Till this day I still blame myself. May 26, 1997. She had a cold from hell, i was talking to her on the phone begging her to come over. My mom was stubborn and said that if i wanted to see her she had to come to me. Her as in my girlfriend Cassandra.
When she finally said yes she told me on the phone if you get sick its your own damn fault. i warned you. I love my Cassandra, this wast puppy love, this was real love. she didn't expect me to change my ways, she loved me for me, she never made fun, she never teased, she never hit me. she understood me for me. and i loved her so much. i couldn't stand not being next to her 24/7.

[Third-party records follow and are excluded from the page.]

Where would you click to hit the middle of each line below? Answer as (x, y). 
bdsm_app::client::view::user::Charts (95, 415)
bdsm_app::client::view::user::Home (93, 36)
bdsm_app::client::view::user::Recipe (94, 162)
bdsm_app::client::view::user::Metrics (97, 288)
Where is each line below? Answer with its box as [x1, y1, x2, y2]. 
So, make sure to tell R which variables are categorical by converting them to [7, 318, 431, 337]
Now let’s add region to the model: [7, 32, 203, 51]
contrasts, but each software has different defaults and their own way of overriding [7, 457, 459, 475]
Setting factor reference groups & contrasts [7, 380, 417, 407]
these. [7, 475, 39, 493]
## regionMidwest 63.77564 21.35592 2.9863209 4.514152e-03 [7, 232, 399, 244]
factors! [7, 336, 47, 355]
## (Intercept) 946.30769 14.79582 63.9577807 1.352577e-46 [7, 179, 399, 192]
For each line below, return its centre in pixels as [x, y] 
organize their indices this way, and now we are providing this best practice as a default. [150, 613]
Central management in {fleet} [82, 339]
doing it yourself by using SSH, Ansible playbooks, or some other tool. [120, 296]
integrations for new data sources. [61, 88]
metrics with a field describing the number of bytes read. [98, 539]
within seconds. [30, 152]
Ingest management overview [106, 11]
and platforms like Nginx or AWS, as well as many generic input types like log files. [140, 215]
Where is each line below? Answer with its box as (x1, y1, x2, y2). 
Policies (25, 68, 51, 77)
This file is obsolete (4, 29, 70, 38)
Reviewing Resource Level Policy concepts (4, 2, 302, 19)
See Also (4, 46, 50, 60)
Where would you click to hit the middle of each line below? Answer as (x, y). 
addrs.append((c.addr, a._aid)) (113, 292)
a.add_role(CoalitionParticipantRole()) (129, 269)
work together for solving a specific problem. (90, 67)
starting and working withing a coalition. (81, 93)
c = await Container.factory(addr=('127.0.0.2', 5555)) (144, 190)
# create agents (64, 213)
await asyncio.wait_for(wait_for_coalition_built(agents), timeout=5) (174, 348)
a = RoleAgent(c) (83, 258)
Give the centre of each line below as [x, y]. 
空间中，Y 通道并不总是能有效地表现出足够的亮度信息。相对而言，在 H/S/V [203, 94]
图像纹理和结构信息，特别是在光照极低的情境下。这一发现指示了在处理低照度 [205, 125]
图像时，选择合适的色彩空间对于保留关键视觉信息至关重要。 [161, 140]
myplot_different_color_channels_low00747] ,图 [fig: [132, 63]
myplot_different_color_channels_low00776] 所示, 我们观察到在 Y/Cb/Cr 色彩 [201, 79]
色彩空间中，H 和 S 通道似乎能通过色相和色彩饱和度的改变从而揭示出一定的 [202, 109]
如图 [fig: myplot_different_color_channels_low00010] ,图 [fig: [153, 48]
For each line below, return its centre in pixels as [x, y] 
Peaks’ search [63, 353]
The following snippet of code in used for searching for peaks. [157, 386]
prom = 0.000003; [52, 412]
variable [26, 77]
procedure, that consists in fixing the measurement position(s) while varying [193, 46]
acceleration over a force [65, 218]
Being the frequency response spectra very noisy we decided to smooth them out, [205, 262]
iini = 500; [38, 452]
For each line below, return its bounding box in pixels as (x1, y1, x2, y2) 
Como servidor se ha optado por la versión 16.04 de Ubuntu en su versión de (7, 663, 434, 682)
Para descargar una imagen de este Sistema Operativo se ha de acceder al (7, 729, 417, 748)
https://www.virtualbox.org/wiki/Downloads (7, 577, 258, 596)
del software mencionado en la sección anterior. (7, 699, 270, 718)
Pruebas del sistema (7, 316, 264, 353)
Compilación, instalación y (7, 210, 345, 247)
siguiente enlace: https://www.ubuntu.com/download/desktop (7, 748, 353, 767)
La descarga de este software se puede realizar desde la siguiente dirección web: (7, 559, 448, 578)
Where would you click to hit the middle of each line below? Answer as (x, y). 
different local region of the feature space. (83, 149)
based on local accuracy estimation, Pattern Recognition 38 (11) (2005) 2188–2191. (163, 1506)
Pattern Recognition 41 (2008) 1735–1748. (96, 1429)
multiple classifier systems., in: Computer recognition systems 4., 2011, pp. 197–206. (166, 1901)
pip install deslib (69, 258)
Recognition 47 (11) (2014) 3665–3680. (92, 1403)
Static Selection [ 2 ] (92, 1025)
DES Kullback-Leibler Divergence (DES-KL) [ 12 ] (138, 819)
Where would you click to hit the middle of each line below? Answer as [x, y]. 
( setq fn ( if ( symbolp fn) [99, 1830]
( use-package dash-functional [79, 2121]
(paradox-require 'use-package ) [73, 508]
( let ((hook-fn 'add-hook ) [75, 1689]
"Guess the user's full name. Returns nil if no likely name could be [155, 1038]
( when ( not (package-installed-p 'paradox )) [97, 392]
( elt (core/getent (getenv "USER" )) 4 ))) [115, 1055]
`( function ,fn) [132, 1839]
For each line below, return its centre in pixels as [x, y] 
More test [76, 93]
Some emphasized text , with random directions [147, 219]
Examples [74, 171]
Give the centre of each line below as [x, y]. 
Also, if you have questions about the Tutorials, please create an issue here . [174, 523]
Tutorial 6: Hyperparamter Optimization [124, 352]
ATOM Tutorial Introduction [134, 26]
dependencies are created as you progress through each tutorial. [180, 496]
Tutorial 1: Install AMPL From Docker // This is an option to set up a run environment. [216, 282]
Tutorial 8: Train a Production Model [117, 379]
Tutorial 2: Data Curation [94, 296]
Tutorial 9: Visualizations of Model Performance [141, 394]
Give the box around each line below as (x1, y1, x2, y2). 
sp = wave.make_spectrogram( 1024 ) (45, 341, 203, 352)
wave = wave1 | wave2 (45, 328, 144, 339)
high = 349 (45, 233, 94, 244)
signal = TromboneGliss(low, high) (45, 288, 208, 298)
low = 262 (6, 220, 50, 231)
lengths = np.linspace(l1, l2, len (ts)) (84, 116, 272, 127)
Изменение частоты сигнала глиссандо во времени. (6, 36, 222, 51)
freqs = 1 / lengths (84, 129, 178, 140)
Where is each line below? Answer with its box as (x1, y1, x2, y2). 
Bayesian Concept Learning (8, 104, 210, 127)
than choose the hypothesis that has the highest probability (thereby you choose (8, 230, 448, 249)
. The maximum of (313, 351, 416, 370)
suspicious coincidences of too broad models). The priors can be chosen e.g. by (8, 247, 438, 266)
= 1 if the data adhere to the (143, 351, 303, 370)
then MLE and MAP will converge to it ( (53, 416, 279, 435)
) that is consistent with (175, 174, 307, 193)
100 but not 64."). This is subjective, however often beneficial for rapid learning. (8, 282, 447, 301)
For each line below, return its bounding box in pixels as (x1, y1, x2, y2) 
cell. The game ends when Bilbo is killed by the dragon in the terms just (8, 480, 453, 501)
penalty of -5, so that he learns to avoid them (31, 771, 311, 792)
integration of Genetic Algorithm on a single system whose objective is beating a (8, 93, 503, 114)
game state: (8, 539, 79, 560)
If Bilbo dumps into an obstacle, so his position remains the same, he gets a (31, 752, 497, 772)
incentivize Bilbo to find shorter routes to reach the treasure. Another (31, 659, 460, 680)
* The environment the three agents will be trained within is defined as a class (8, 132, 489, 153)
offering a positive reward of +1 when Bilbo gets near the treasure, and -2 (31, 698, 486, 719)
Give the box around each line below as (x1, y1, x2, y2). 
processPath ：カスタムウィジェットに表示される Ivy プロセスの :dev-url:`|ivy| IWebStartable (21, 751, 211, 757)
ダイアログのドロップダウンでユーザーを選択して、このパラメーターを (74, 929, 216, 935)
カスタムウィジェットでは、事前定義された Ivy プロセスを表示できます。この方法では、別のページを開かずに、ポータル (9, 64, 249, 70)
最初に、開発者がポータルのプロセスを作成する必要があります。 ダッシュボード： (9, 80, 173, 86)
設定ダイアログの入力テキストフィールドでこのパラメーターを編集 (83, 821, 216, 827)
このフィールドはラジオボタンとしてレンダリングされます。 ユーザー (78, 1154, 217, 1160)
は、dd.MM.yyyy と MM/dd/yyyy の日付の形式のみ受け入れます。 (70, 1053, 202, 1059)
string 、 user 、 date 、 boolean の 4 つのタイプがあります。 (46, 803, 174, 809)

She lived about 4 blocks away and we lived in a gang related area. All i remember was gun shots, tiers burning out and people screaming. i ran outside to find cassandra shot, she was in my drive way, she didn't do anything wrong, it s was a drive by shooting and she was hit. she said i love you to me and that shell always be in my heart and then she died in my arms.

We were both 13 years old. I lost it. I lost everything i went nuts. it got so bad that i was placed into a mental hospital for a year. i tried to commit suicide, i tried to go to her grave site and dig her out cause in my mind she was still alive they buried her alive that's what i told myself shes alive shes just in the box trying to get free. she s not gone shes still here. I blamed myself for it. I still do. the family tried to say it was just wrong place wrong time. but i knew different.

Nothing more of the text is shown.